## What the exercise asks
Only lines with the string "public" are wanted. Pull them out of the data.

## Collected data
+++++
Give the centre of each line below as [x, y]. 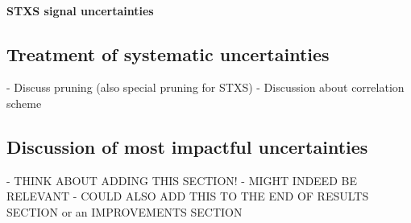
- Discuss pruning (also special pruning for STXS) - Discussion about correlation [205, 87]
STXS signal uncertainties [80, 10]
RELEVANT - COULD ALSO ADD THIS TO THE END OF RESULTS [188, 196]
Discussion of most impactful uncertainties [187, 146]
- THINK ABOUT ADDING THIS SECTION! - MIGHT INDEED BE [182, 180]
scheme [24, 103]
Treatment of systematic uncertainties [168, 54]
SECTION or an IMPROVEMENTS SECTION [125, 211]
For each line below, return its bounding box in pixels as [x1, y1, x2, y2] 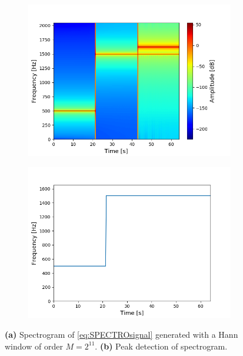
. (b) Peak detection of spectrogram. [95, 340, 228, 352]
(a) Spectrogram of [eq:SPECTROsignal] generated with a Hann [5, 328, 238, 341]
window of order [5, 340, 63, 352]
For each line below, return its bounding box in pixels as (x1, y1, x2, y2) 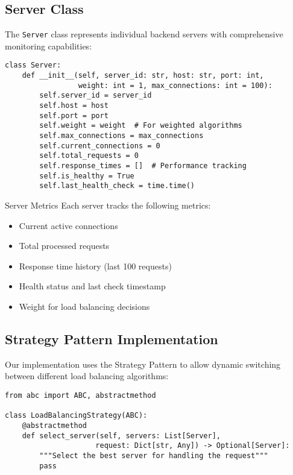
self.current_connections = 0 (39, 141, 160, 150)
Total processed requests (19, 239, 110, 252)
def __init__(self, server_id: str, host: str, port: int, (22, 71, 264, 80)
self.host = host (39, 101, 109, 110)
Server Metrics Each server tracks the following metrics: (5, 198, 211, 211)
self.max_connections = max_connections (39, 131, 204, 140)
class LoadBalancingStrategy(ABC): (5, 411, 148, 420)
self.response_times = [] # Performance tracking (39, 162, 247, 171)
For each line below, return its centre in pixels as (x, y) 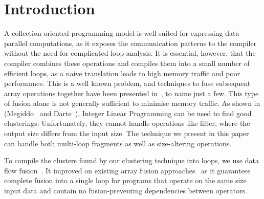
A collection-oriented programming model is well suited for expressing (114, 33)
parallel (16, 43)
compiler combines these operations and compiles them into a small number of (127, 63)
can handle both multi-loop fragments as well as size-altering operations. (118, 143)
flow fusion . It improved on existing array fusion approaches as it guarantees (127, 170)
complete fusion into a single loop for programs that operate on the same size (125, 180)
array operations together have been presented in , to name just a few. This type (131, 93)
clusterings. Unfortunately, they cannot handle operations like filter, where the (127, 123)
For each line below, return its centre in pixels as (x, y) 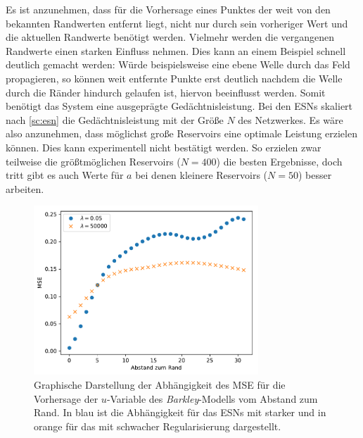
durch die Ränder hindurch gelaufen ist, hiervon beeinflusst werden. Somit (166, 92)
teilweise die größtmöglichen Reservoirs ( (93, 161)
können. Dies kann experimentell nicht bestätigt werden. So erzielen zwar (164, 147)
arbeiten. (25, 188)
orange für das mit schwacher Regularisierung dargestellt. (158, 426)
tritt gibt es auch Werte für (65, 175)
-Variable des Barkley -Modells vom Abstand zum (212, 398)
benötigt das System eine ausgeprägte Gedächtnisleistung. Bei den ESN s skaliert (179, 106)
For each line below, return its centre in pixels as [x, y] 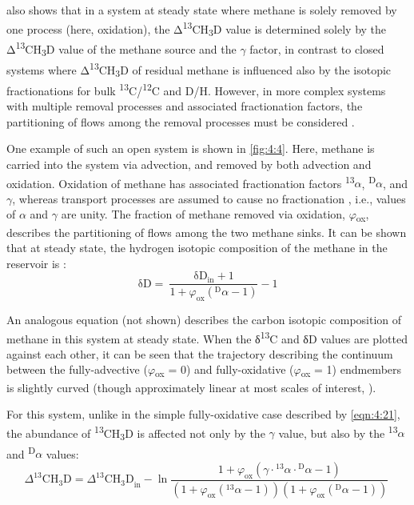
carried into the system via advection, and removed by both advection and [189, 164]
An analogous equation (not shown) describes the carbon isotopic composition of [204, 320]
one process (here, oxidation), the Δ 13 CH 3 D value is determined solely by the [197, 28]
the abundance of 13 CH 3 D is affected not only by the [136, 433]
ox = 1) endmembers [351, 371]
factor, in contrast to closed [317, 49]
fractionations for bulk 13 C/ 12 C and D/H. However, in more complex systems [196, 89]
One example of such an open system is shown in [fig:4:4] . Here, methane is [191, 148]
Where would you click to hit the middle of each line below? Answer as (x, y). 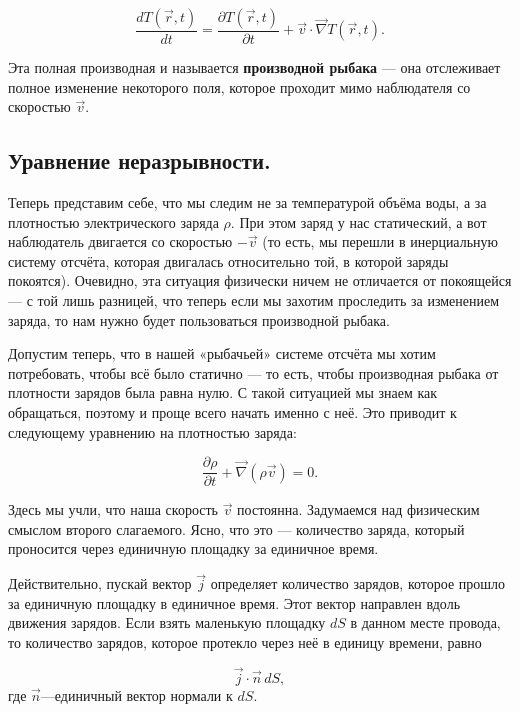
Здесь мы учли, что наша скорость (113, 509)
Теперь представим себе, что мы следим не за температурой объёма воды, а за (247, 202)
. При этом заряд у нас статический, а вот (358, 221)
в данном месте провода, (425, 622)
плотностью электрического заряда (113, 221)
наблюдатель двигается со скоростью (120, 241)
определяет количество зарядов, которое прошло (358, 583)
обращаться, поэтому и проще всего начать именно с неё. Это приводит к (232, 411)
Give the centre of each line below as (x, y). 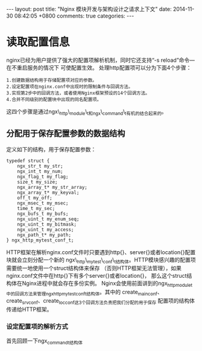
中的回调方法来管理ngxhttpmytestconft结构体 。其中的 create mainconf (82, 293)
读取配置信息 (38, 42)
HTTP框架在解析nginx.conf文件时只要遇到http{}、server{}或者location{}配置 (101, 252)
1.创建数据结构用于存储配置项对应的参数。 (52, 80)
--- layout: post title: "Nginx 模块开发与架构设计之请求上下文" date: (89, 9)
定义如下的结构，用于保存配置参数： (51, 149)
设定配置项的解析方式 (37, 326)
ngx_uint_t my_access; (46, 229)
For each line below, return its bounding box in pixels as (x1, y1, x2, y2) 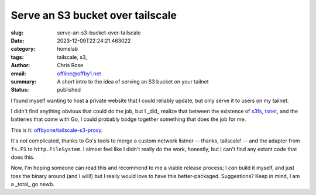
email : (11, 70, 26, 77)
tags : (11, 53, 24, 61)
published (57, 86, 81, 93)
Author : (11, 62, 30, 69)
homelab (57, 46, 78, 53)
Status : (11, 86, 29, 93)
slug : (11, 29, 23, 36)
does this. (11, 154, 35, 161)
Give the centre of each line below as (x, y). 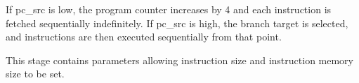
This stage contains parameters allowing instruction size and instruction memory (179, 60)
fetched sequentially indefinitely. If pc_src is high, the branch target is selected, (177, 23)
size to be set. (35, 74)
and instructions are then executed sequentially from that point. (144, 37)
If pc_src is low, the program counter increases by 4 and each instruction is (169, 9)
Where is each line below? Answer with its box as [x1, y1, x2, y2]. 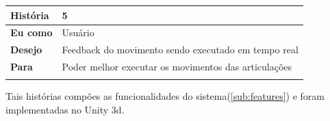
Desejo [10, 42, 42, 57]
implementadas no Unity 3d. [5, 102, 125, 116]
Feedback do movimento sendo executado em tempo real [62, 42, 299, 57]
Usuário [62, 25, 94, 40]
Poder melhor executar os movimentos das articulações [62, 59, 292, 74]
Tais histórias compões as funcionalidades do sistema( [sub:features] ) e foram [5, 89, 325, 103]
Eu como [10, 25, 53, 40]
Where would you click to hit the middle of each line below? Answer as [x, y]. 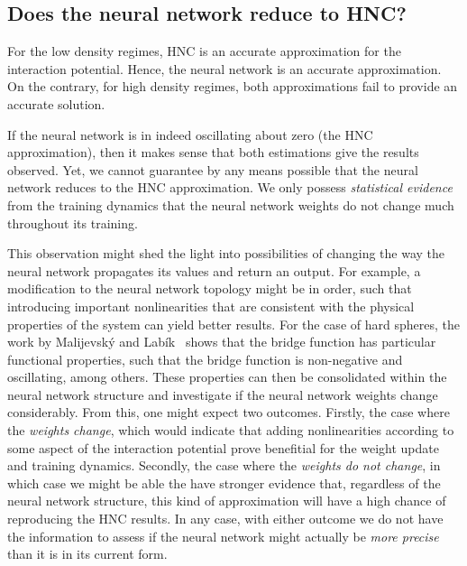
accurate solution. [56, 103]
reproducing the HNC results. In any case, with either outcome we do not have [225, 519]
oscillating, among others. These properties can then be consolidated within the [227, 377]
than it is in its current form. [87, 554]
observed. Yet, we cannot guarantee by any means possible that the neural [213, 169]
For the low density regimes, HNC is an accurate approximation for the [204, 51]
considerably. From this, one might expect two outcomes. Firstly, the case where [229, 412]
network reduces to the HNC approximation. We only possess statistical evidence [230, 187]
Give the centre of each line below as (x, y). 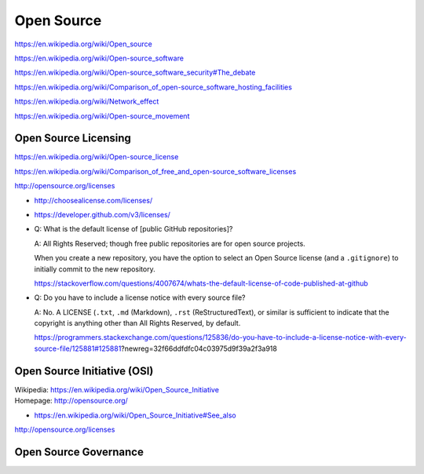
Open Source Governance (79, 452)
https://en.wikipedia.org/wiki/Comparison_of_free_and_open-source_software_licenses (155, 171)
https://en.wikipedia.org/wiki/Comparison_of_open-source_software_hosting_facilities (153, 87)
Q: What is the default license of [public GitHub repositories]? (133, 229)
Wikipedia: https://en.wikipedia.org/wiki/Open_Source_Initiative (117, 389)
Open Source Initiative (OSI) (84, 371)
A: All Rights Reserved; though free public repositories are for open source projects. (170, 243)
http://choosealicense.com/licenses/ (93, 200)
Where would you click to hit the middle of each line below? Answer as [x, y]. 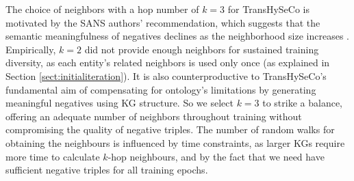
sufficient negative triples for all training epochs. [107, 170]
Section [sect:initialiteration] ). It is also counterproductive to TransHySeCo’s [166, 75]
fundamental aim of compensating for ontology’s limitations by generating [161, 89]
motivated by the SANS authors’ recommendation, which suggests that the [163, 22]
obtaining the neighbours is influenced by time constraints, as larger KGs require [175, 142]
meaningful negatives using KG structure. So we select [119, 103]
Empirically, [31, 49]
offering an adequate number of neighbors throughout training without [154, 116]
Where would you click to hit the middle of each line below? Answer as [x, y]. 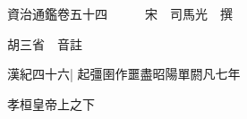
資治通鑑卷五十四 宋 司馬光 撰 [120, 13]
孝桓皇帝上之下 [51, 103]
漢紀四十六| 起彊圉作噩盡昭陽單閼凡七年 [124, 74]
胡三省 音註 [45, 43]
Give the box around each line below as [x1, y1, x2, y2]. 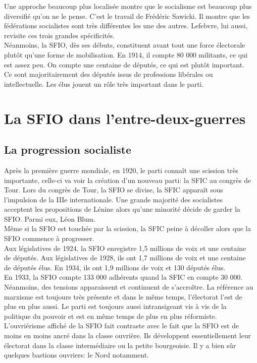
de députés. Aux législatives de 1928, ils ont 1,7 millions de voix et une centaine [4, 252, 246, 263]
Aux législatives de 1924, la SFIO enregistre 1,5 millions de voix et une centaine [4, 242, 246, 253]
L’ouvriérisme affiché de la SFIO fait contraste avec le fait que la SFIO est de [4, 320, 239, 331]
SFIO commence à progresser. [4, 233, 95, 243]
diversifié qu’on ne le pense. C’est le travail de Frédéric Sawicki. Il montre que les [4, 10, 250, 21]
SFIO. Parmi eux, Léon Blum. [4, 213, 96, 224]
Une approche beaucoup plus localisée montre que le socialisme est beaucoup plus [4, 1, 252, 11]
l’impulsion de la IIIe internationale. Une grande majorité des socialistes [4, 194, 223, 204]
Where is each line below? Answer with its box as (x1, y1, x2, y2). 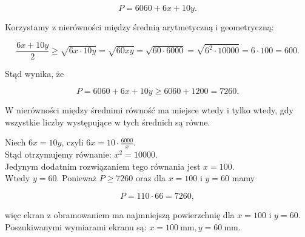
+++++
## Output below
Q: What is the default license of [public GitHub repositories]? (133, 229)
A: All Rights Reserved; though free public repositories are for open source projects. (170, 243)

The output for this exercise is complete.